Rites of Passage is a music theatre work written by the Australian composer Peter Sculthorpe in 1972–73. It is often categorised as an opera, but it does not conform to the traditional concept of opera. It is written for dancers depicting the ritual of initiation of the Aranda people, an indigenous tribe; double SATB chorus singing words from Boethius and others; three percussionists, two tubas, piano (echoed), six cellos and four double basses; but no parts for individual singers. Sculthorpe drew on the approach espoused by Jean-Baptiste Lully, in which dance, drama and music are not separated.

It was commissioned by The Australian Opera for the opening of the Sydney Opera House in October 1973, but it was not ready on time so Sergei Prokofiev's War and Peace was instead staged as the inaugural operatic production at the Opera House.

The delay was brought about partly by difficulties Sculthorpe experienced with the Opera House management, but most particularly in settling on a suitable libretto. He worked with seven writers before finally deciding to write the libretto himself. He wrote most of the work in England, while he was Visiting Professor at the University of Sussex.

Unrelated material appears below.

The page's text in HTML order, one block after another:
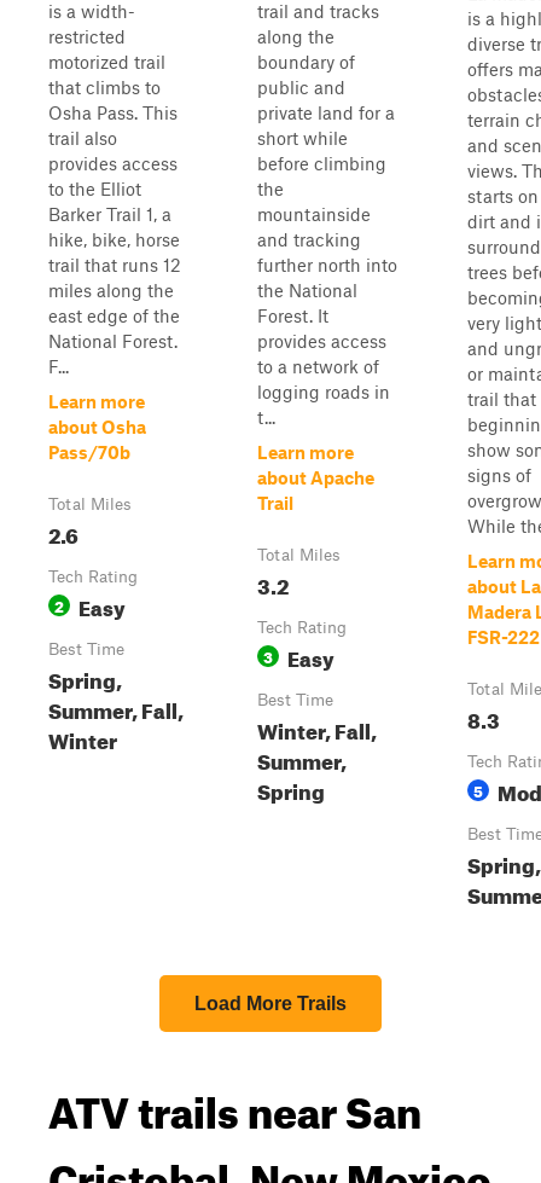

The text uses words from Boethius's The Consolation of Philosophy, and also incorporates aboriginal, Ghanaian, and Tibetan chants. The libretto is influenced by Arnold van Gennep's anthropological study of an individual's social transitions. It is written in Latin and one of the dialects of Arrernte, an Australian Aboriginal dialect cluster from the Northern Territory. The music involves what Sculthorpe calls the Kepler motif, an alternation of the notes G and A-flat, which he has also employed in other works about the Earth.

Rites of Passage was first performed at the Sydney Opera House on 27 September 1974. The Australian Opera Chorus, Australian Dance Theatre under their director Jaap Flier, and the Australian Elizabethan Trust Sydney Orchestra were all led by John Hopkins. Sculthorpe was in attendance, and received both cheers and boos. The work itself received mixed reviews, headed by such disparate lines as "Boring Rites guilty of all that is wrong" and "New opera was great success".

After its initial production, the work has been revived twice:
- 12 September 1975: at Dallas Brooks Hall, Melbourne, by the Melbourne Chorale and the Victorian College of the Arts Orchestra
- 8 May 2009: as part of the Canberra International Music Festival and in honour of Sculthorpe's 80th birthday; at the Fitter's Workshop, Kingston, Canberra, with the ANU School of Music Contemporary Music Ensemble; the Oriana Chorale; Roland Peelman; Synergy Percussion with Michael Askill; and the involvement of the composer.

Excerpts from the work have been recorded. The Victorian College of the Arts Orchestra and the Melbourne Chorale Continuing Choir were conducted by John Hopkins.

Sculthorpe's Lament (1976/91) borrowed material from Rites of Passage.